This week, we got to business. In seven meetings in professional offices or cafes, I learned about the Delta’s complex ecology and economy, and I shared comparative best practices from the US. On two organic farm tours, I saw the local versions of permaculture and small-scale intensive agriculture. These are impressive small businesses led by young, college-educated women and men. The core economy is high-yield rice monoculture, three crops a year on dry land enclosed with dikes. Twenty years ago a large national program established this dynamic to prevent famine and gain exports. But now the negative consequences are piling up –pesticide pollution, salt intrusion, land subsidence, depleted soil, lower quality crops, youth outmigration –and the academic consensus seems to be that land use practices must now swing back towards traditional, sustainable methods (Tong 2015). That is Mr. Thai’s mission.
And while I’ve seen vast cultivation of rice, the agribusiness sector is also impressively diversified, with room to improve. The Mekong remains a busy and important fishery: I’ve eaten local fish and shellfish at least once every day, sometimes at every meal. Fruit and veggie farming can be quite intensive, and includes banana, mango, guava, coconut, pineapple, beans, greens, herbs, and peppers. Diligent farmers diversify creatively. What do you think this building is? Out in the countryside, it’s the largest structure in view. I guessed a pump station or similar irrigation machinery.

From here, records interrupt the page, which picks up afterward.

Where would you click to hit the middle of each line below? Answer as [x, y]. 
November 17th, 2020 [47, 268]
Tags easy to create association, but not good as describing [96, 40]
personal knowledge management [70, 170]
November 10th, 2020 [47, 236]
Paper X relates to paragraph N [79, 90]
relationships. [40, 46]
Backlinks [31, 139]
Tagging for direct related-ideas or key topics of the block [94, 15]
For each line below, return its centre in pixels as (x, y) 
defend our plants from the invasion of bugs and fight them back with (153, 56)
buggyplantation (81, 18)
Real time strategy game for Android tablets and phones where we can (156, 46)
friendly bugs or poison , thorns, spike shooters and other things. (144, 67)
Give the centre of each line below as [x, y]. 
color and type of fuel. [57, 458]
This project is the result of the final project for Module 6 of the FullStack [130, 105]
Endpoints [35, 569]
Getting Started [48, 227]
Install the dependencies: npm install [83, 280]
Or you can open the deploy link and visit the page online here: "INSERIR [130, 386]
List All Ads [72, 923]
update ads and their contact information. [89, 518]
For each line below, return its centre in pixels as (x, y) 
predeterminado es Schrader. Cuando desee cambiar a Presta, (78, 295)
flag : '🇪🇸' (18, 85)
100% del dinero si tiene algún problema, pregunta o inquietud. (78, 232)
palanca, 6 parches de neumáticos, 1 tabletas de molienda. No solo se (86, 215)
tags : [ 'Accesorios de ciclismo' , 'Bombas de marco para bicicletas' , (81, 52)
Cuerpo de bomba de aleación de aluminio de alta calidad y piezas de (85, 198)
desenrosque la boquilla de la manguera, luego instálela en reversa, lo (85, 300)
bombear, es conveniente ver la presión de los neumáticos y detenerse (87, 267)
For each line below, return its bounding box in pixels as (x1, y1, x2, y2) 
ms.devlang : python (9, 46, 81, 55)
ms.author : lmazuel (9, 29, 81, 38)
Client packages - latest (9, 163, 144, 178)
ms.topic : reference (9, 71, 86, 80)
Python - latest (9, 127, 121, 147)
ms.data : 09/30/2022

It’s a huge birdhouse. In the wild, several species of swiftlet secrete saliva to make nests, valued as a healthful delicacy in China and Vietnam. Farming the birds and collecting the nests may protect the wild ones in caves. I now notice the swiftlets darting about everywhere, eating their share of mosquitoes! Unfortunately, I see far fewer wild waterfowl here than I’m used to seeing in the US wetlands, and I worry about environmental damage here (BirdLife). At the organic farms, we talked extensively about improving the water and soil quality, and avoiding pesticide and chemical fertilizer in favor of various composts and creative combinations of plants and insects.

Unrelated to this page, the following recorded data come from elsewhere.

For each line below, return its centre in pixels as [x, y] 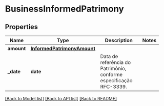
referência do [115, 62]
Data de [109, 56]
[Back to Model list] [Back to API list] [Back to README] [61, 98]
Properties [21, 27]
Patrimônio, [113, 68]
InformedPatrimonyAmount [63, 48]
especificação [116, 81]
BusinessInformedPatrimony [65, 9]
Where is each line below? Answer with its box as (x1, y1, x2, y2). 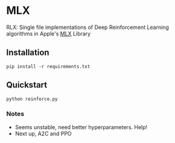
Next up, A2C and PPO (14, 130, 72, 137)
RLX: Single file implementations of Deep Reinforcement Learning (6, 24, 169, 31)
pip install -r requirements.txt (6, 63, 91, 69)
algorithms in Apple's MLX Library (6, 30, 91, 37)
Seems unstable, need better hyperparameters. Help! (14, 123, 148, 130)
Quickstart (6, 80, 48, 91)
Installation (6, 48, 49, 58)
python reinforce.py (6, 96, 59, 102)
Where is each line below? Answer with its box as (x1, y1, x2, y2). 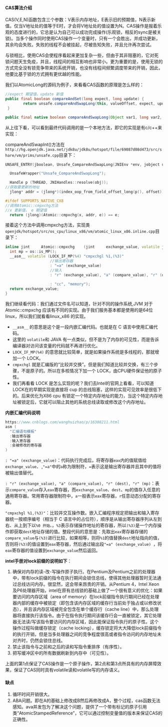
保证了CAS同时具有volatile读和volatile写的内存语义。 (13, 667, 122, 673)
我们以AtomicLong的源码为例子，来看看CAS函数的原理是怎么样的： (5, 82, 144, 88)
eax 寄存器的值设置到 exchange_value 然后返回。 (5, 547, 100, 553)
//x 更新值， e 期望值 (5, 208, 47, 213)
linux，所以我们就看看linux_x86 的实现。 (5, 313, 88, 319)
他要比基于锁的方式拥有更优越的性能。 (5, 71, 84, 77)
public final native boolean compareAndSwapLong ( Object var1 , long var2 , (5, 115, 162, 120)
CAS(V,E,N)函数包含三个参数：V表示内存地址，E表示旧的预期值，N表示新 (5, 17, 156, 23)
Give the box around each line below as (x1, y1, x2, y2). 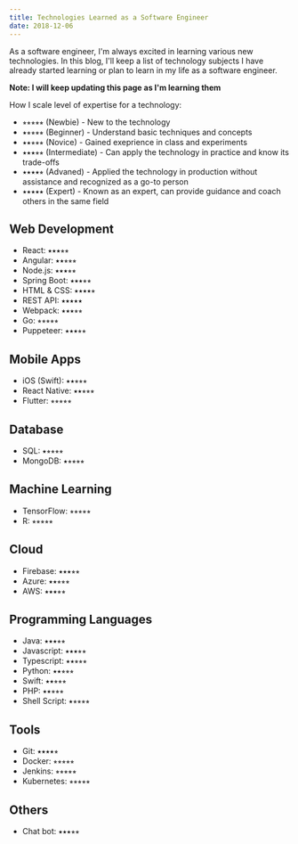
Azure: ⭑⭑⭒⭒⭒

The final piece of this story is neighbors’ relationships. Mr. Thai has a strong network of colleagues, young and old, dedicated to service in the region despite their travelling abroad to learn best practices. The university faculty in Long Xuyen and Can Tho work with Australians, Germans, Dutch, and Americans on the intricacies of flood control infrastructure and new rice cultivars. They also conduct outreach and extension with farmers and discuss new partnerships. Our case study for this was My Hoa Hung island, in the river across from Long Xuyen and accessible by ferry. Similar but bigger than Tangier Island in Virginia, My Hoa Hung has its own school, shops, and boatyards. About 120 farmers are organized into a union, which has led a transition from rice to more profitable orchards. They have also expanded their tourist sector, adding accommodations in the form of homestays rather than corporate hotels: here’s the booking site (AirBnB is rare in Vietnam).

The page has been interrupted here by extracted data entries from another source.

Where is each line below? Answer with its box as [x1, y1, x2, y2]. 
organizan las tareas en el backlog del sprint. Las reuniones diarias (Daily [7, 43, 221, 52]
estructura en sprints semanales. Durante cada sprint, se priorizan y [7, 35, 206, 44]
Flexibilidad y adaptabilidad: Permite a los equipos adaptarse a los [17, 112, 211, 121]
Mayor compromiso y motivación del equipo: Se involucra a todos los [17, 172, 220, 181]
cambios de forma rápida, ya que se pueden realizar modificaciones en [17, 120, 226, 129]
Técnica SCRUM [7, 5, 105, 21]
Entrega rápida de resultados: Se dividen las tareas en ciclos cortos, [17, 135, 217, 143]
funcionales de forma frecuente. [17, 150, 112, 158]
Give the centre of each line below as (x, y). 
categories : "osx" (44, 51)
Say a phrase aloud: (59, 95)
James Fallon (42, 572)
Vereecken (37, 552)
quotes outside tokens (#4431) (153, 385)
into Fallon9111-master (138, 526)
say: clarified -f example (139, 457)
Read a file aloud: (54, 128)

The main tourist attraction, oriented to Vietnamese, is the birthplace and memorial of Ton Duc Thang, the first president after Ho Chi Minh. Thang has a mixed historical record in the difficult period 1969-80, but the symbolism of the place felt powerful all the same. It reminded me of Monticello in Virginia. I admired a collection of driftwood carvings, formal gardens, and a presidential monument in the style of a Buddhist shrine. The land and the water shape us, as we shape them. The places we love inspire us to service.